Department of Hepatobiliary Surgery, The First Affiliated Hospital of Xi'an Jiaotong University, Xi'an, 710061, Shaanxi, China.
Department of Industrial Engineering, School of Mechanical Engineering, Northwestern Polytechnical University, Xi'an, 710072, Shaanxi, China.
Surg Endosc. 2023 Jul;37(7):5453-5463. doi: 10.1007/s00464-023-10056-3. Epub 2023 Apr 11.
Polyp size of 10 mm is insufficient to discriminate neoplastic and non-neoplastic risk in patients with gallbladder polyps (GPs).

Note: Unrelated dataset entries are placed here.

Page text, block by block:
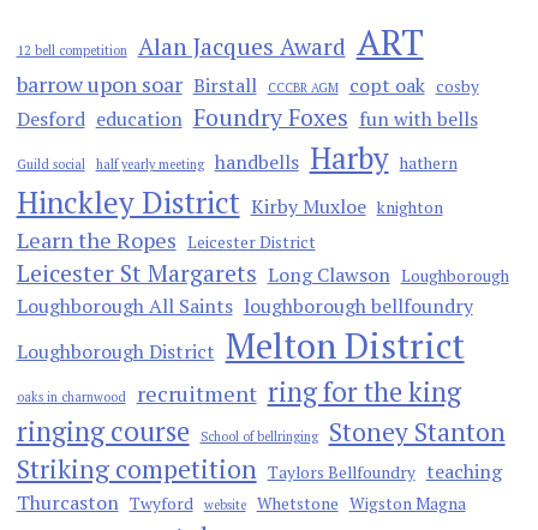
12 bell competition Alan Jacques Award ART
barrow upon soar Birstall CCCBR AGM copt oak cosby
Desford education Foundry Foxes fun with bells
Guild social half yearly meeting handbells Harby hathern
Hinckley District Kirby Muxloe knighton
Learn the Ropes Leicester District
Leicester St Margarets Long Clawson Loughborough
Loughborough All Saints loughborough bellfoundry
Loughborough District Melton District
oaks in charnwood recruitment ring for the king
ringing course
School of bellringing
Stoney Stanton
Striking competition Taylors Bellfoundry teaching
Thurcaston Twyford website Whetstone Wigston Magna
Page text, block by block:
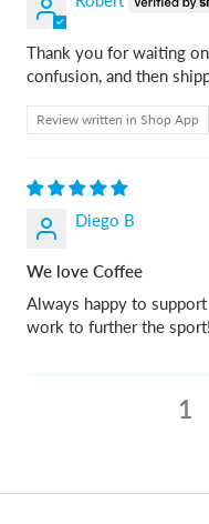
Thank you for waiting
confusion, and then
Review written in Shop App
Diego B
We love Coffee
Always happy to
work to further the sport!
1
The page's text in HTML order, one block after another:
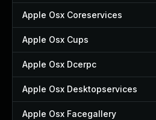
Apple Osx Coreservices
Apple Osx Cups
Apple Osx Dcerpc
Apple Osx Desktopservices
Apple Osx Facegallery
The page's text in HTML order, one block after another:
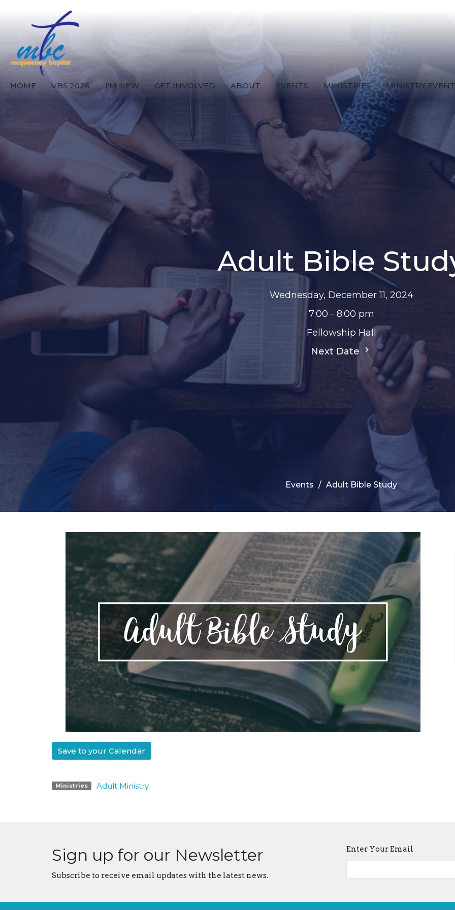
HOME VBS 2026 I'M NEW GET INVOLVED ABOUT EVENTS MINISTRIES MINISTRY
Adult Bible
Wednesday, December 11, 2024
7:00 - 8:00 pm
Fellowship Hall
Next Date
Events Adult Bible Study
Save to your Calendar
Ministries Adult Ministry
Sign up for our Newsletter
Subscribe to receive email updates with the latest news.
Enter Your Email

The aim of the study is to develop a Bayesian network (BN) prediction model to identify neoplastic polyps and create more precise criteria for surgical indications in patients with GPs lager than 10 mm based on preoperative ultrasound features.

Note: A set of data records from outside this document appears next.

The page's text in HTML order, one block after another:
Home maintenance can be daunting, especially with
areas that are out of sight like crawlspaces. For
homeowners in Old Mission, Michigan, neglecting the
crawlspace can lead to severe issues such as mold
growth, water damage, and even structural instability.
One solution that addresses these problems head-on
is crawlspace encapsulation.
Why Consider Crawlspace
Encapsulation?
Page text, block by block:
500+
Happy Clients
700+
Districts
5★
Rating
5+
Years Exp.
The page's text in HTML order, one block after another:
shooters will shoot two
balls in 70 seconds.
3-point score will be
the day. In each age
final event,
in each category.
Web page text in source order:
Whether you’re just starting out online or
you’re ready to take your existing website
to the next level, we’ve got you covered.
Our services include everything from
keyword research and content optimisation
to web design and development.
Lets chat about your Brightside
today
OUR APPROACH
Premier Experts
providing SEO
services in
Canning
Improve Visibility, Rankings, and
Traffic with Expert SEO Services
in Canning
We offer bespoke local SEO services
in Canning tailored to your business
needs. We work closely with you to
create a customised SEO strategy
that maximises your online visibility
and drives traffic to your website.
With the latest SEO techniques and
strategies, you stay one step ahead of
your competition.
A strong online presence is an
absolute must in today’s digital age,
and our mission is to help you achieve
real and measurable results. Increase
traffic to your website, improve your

A BN prediction model was established and validated based on the independent risk variables using data from 759 patients with GPs who underwent cholecystectomy from January 2015 to August 2022 at 11 tertiary hospitals in China. The area under receiver operating characteristic curves (AUCs) were used to evaluate the predictive ability of the BN model and current guidelines, and Delong test was used to compare the AUCs.

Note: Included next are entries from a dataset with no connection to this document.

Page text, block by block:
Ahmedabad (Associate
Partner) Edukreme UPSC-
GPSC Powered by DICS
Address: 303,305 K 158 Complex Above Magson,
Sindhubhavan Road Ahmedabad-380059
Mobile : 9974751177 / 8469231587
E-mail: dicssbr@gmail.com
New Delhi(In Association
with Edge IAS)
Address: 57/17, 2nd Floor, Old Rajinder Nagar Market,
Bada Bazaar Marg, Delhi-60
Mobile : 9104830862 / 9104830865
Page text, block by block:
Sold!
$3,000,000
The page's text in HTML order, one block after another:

The mean values of polyp cross-sectional area (CSA), long, and short diameter of neoplastic polyps were higher than those of non-neoplastic polyps (P < 0.0001). Independent neoplastic risk factors for GPs included single polyp, polyp CSA ≥ 85 mm , fundus with broad base, and medium echogenicity. The accuracy of the BN model established based on the above independent variables was 81.88% and 82.35% in the training and testing sets, respectively. Delong test also showed that the AUCs of the BN model was better than that of JSHBPS, ESGAR, US-reported, and CCBS in training and testing sets, respectively (P < 0.05).
A Bayesian network model was accurate and practical for predicting neoplastic risk in patients with gallbladder polyps larger than 10 mm based on preoperative ultrasound features.
胆囊息肉(GPs)患者的息肉大小为 10mm 不足以区分肿瘤性和非肿瘤性风险。本研究旨在建立一种贝叶斯网络(BN)预测模型,以识别肿瘤性息肉,并根据术前超声特征为大于 10mm 的 GPs 患者制定更精确的手术指征标准。
本研究基于来自中国 11 家三级医院的 759 例接受胆囊切除术的 GPs 患者的数据,使用独立风险变量建立和验证 BN 预测模型。采用受试者工作特征曲线下面积(AUC)评估 BN 模型和现行指南的预测能力,并采用 Delong 检验比较 AUC。
肿瘤性息肉的息肉横截面积(CSA)、长径和短径的平均值均高于非肿瘤性息肉(P < 0.0001)。GPs 的独立肿瘤危险因素包括单发息肉、息肉 CSA≥85mm、基底宽的基底部和中等回声。基于上述独立变量建立的 BN 模型在训练集和测试集中的准确率分别为 81.88%和 82.35%。Delong 检验还显示,BN 模型在训练集和测试集中的 AUC 均优于 JSHBPS、ESGAR、US 报告和 CCBS(P < 0.05)。
基于术前超声特征,贝叶斯网络模型可准确、实用地预测大于 10mm 的胆囊息肉患者的肿瘤性风险。